Computational resources in Boulder Opal
Understanding the Boulder Opal computing environment and utilizing the compute resources effectively
Based on your Boulder Opal plan, you are allocated machine hours and the maximum number of machines you can spin up to run concurrent calculations. For example, with the Performance plan, you can spin up to 4 machines simultaneously, which corresponds to 4 concurrent calculations. With the Professional plan, you can spin up to 16 machines simultaneously, which corresponds to 16 concurrent calculations. The total number of machine hours consumed is the number of hours aggregated across all machines running in your environment.
In this topic, we will cover how parallel computations are treated and how you can manage your Boulder Opal queue and resources.
Parallel computations
When you submit a calculation request in Boulder Opal, depending on the type of calculation, it will result in one or multiple tasks being added to your organization's queue. Boulder Opal calculations utilize multiprocessing, hence each calculation runs as quickly as possible on a single worker. By design only a single calculation is running at a time on a single worker machine to avoid any memory issues. If your Boulder Opal plan allows for concurrent calculations and enough worker machines are online, the tasks will run in parallel. Visit the Boulder Opal web app to monitor the status of your organization's queue.
Collecting requests
Most functions in Boulder Opal (for example, boulderopal.execute_graph
) can be viewed as a single task execution request to be scheduled for running on a remote machine.
However, you can use boulderopal.cloud.group_requests
to bundle multiple requests together and submit them at once.
Key considerations when using boulderopal.cloud.group_requests
:
- Up to five requests can be submitted collected together. If more are requested, a runtime error will be raised.
- The actual number of tasks that will run in parallel depends on your Boulder Opal plan and the number of available machines in your environment. You can use
boulderopal.cloud.request_machines
to spin up the machines before submitting the tasks. - The context manager blocks execution until all request results submitted are available.
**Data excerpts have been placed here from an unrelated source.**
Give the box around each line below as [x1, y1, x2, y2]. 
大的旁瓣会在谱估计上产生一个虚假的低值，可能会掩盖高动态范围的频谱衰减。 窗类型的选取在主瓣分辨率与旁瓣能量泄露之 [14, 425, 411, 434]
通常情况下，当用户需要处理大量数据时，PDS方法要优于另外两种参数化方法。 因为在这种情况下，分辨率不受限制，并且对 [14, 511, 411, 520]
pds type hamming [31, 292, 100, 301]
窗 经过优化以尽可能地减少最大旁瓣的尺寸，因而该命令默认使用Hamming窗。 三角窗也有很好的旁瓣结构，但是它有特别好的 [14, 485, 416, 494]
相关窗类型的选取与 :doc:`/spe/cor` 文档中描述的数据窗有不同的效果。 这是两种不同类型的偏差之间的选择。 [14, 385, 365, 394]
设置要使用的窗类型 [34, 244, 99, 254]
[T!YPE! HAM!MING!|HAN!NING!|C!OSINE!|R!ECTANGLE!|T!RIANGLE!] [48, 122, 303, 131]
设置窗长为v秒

- All the requests within the context manager must be independent from one another. That is, a request cannot depend on another request's result. Note that this also applies to a single function that may contain multiple requests. For example,
boulderopal.closed_loop.optimize
results in multiple requests where each step relies on the previous step's result, and may trigger a runtime error if used withboulderopal.cloud.group_requests
.
Managing the queue
In certain scenarios, your calculation may be in the queued state for an unusually long time (for example, longer than 20 minutes). Long queue times can be primarily triggered by:
- Upscaling worker machines.
- Provisioning additional virtual machine instances.
- All allowed machines for the plan are busy running calculations.
Upscaling worker machines
If there are outstanding queued tasks, your Boulder Opal environment will upscale by spinning up new worker machines.
A machine will spin up when a task is in the queue for more than 30 seconds.
For example, in the case of a boulderopal.run_optimization
calculation with optimization_count=10
the first worker machine would pick the first task.
And after every 30 seconds if there are outstanding tasks in the queue, a new worker machine will spin up to handle the outstanding tasks.
If each optimization takes about five minutes to run, the system by the end would have spun up 10 worker machines.
This is because at every 30 second interval there would always be a task outstanding in the queue.
Note that, in this scenario, it would take longer for the calculation to complete than if there were already 10 workers spun up and ready.
To reduce wait time you can pre-provision the worker machines.
Pre-provisioning worker machines
Using the boulderopal.cloud.request_machines
function, you can choose to avoid default upscaling in your environment.
With this method, you can request the number of worker machines that need to be online before you start processing your calculations.
import boulderopal as bo
bo.cloud.request_machines(machine_count)
where machine_count
is the number of machines requested to be online (with the maximum set to the number of machines allocated in your plan).
For example,
bo.cloud.request_machines(4)
Waiting for 4 machines to be online...
Current environment: 0 machines online, 4 machines pending.
Current environment: 1 machine online, 3 machines pending.
Current environment: 2 machines online, 2 machines pending.
Current environment: 3 machines online, 1 machine pending.
Current environment: 4 machines online, 0 machines pending.
Requested machines (4) are online.
Cancelling calculations and shutting down the environment
The Boulder Opal web app allows you to monitor the status of your calculations. You can also manually cancel individual running jobs to preserve resources, or completely shut down the computing environment (cancelling all running jobs).
Provisioning additional virtual machine (VM) instances
Boulder Opal worker machines are running on Amazon AWS VM instances. There may be a scenario, where underlying VM capacity has run out, hence a new VM instance has to be provisioned. This operation takes time as it requires the underlying AWS instance to be ready before the worker can be set up to execute user calculations.
All allowed machines for the plan are busy running calculations
You can also experience long queue times if you have multiple users running calculations at the same time but your plan does not support enough machines. If you are regularly experiencing this, you can upgrade to a higher plan that meets your needs.